During first VEN/AZA cycle, 1 (3%), 14 (37%), 6 (16%), and 16 (42%) pts received 7, 14, 21, 28 days of VEN, respectively, with 56 (78%) treated as outpatient, 16 (22%) receiving posaconazole prophylaxis and 28 (41%) G-CSF. Thirty-eight pts (53%) had grade 3-4 neutropenia. However, only 13 (18%) had febrile neutropenia and 7 (10%) a documented infection.

After the first cycle, 52 (72%) were evaluated for MRD in PB, with 11 (21%) achieving MRD negativity and 22 (42%) LL MRD. After the second cycle, 45 (80%) were evaluable for MRD in PB, with 22 (49%) achieving MRD negativity and 15 (33%) LL MRD.

After a median of 2 cycles (IQR 1-2,5) 53 pts (73%) proceeded to alloHCT, including 50 (94%) with morphologic CR and 25 (49%) with Mol-CR. Most patients (n=33, 62%) received reduced-intensity sequential conditioning and the donor was often matched-unrelated (46%). Among the pts who did not undergo alloHCT (n=19), 12 (63%) did not because of comorbidity or age. Those patients received a median number of 7 (IQR 3-10) VEN/AZA cycles.

With a median FU from Mol-Rel of 20 months, median overall survival (OS) was not reached with a 1y-OS of 82%. 57 pts (84%) maintained molecular response in PB (negative or LL MRD) at last news. In patients who proceeded to alloHCT (median FU from alloHCT of 16 months), median OS was not reached with a 1y-OS of 84 % and 48 pts (91%) were in molecular response in PB at last news. In pts who did not proceed to alloHCT, median OS was not reached and 1y-OS of 73%. There were 10 morphologic relapses (3 and 7 in allografted and non allografted patients). Among the eleven patients who died (7 after alloHCT), 5 did while in continuing CR.

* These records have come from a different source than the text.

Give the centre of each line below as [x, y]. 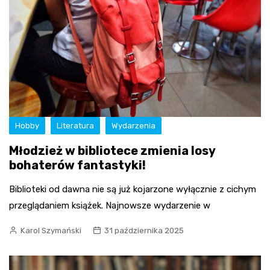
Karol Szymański [51, 231]
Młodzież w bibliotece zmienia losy [112, 151]
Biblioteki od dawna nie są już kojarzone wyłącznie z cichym [133, 190]
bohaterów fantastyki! [77, 165]
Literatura [75, 126]
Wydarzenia [133, 126]
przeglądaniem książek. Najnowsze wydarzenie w [110, 206]
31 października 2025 [144, 231]
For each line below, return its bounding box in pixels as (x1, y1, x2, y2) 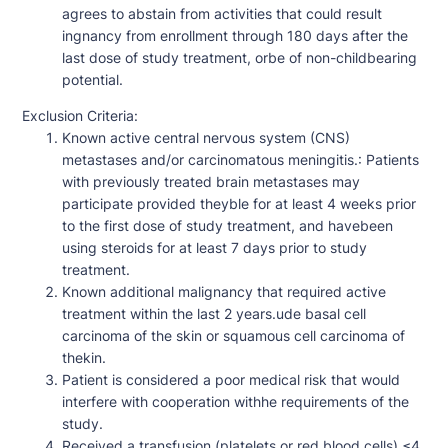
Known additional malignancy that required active (62, 283, 386, 301)
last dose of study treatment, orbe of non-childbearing (62, 49, 417, 67)
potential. (62, 71, 123, 89)
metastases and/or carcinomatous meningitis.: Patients (62, 151, 419, 169)
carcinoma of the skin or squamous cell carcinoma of (62, 327, 405, 345)
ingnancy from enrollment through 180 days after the (62, 27, 408, 45)
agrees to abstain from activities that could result (62, 5, 382, 23)
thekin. (62, 349, 106, 367)
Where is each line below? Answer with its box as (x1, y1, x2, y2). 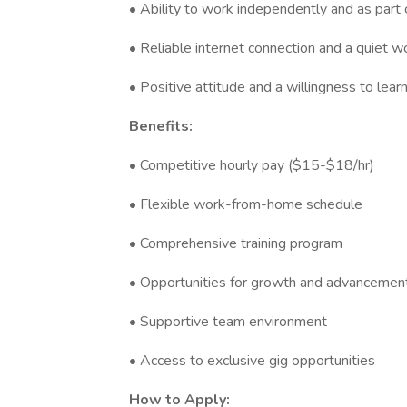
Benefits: (129, 116, 193, 136)
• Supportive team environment (129, 312, 327, 332)
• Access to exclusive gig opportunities (129, 351, 375, 371)
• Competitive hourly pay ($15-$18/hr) (129, 155, 374, 175)
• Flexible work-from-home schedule (129, 194, 362, 214)
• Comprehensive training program (129, 233, 342, 253)
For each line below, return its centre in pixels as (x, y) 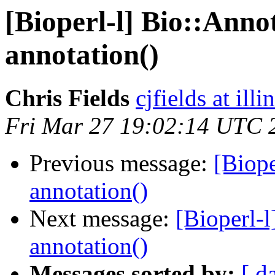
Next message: (103, 219)
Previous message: (122, 163)
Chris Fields (67, 98)
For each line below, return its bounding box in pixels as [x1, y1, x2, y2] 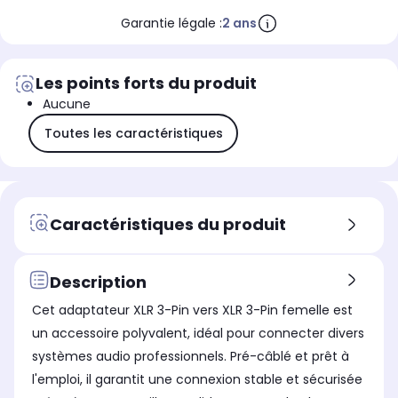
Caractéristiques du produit [50, 212, 286, 235]
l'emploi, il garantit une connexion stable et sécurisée [32, 370, 362, 389]
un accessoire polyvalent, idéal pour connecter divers [32, 324, 364, 343]
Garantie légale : [120, 14, 222, 33]
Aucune [43, 95, 91, 114]
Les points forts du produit [36, 72, 257, 95]
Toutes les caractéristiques [44, 123, 223, 142]
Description [50, 270, 147, 293]
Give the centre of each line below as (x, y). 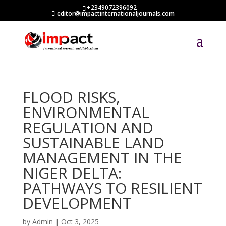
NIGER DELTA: (72, 173)
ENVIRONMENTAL (86, 112)
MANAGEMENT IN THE (102, 158)
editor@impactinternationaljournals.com (116, 13)
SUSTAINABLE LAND (93, 143)
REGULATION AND (88, 127)
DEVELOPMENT (77, 203)
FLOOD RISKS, (71, 97)

Conclusion: MRD monitoring and treatment of sub-clinical relapses is becoming a major challenge in AML, since treatments applied in a situation where the tumour burden is still small are likely more effective and better tolerated. Although more data in CBF-AML are needed, this study shows that VEN/AZA is a safe and effective treatment in NPM1mutated AML pts with Mol-Rel and provides benchmark data for the design of prospective trials in this specific situation.

Disclosures: Dumas: Daiichi-Sankyo, Astellas, Novartis, Abbvie, Servier, BMS, Jazz Pharmaceutical, Janssen: Consultancy. Tavernier: Pfizer: Other; BMS: Honoraria.